Select and copy out every line in the records containing "Remove".

Entries taken from a collection

————

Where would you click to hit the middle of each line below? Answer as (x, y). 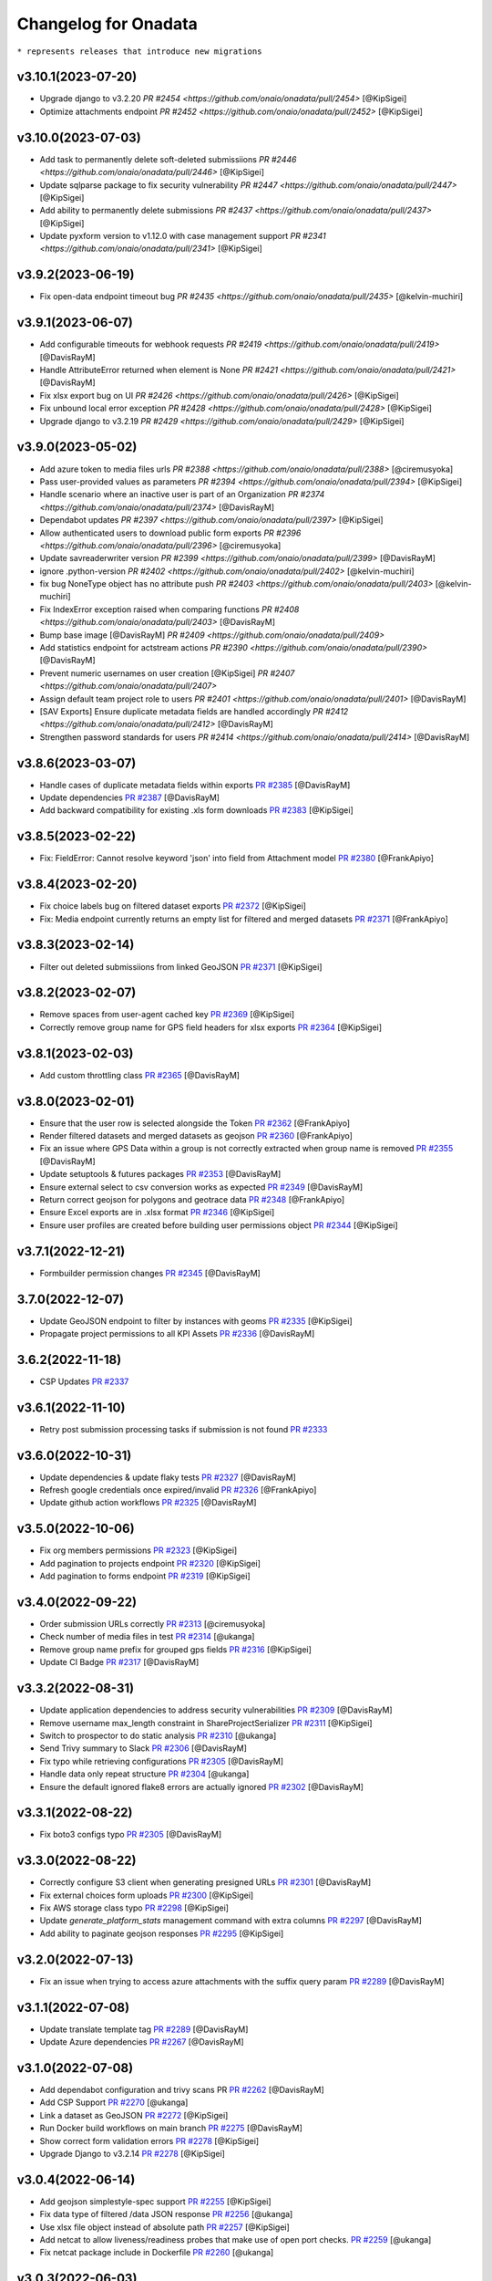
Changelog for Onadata (107, 24)
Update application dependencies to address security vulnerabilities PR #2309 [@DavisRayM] (216, 1710)
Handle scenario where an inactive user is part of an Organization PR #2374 (182, 495)
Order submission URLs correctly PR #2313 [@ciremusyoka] (153, 1624)
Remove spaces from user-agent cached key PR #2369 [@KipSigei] (167, 1015)
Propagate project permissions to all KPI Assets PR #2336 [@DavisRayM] (177, 1333)
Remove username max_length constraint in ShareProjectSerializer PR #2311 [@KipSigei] (206, 1723)
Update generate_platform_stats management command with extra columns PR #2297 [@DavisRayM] (231, 1921)

————

Answer box →
Remove spaces from user-agent cached key PR #2369 [@KipSigei] (167, 1015)
Remove username max_length constraint in ShareProjectSerializer PR #2311 [@KipSigei] (206, 1723)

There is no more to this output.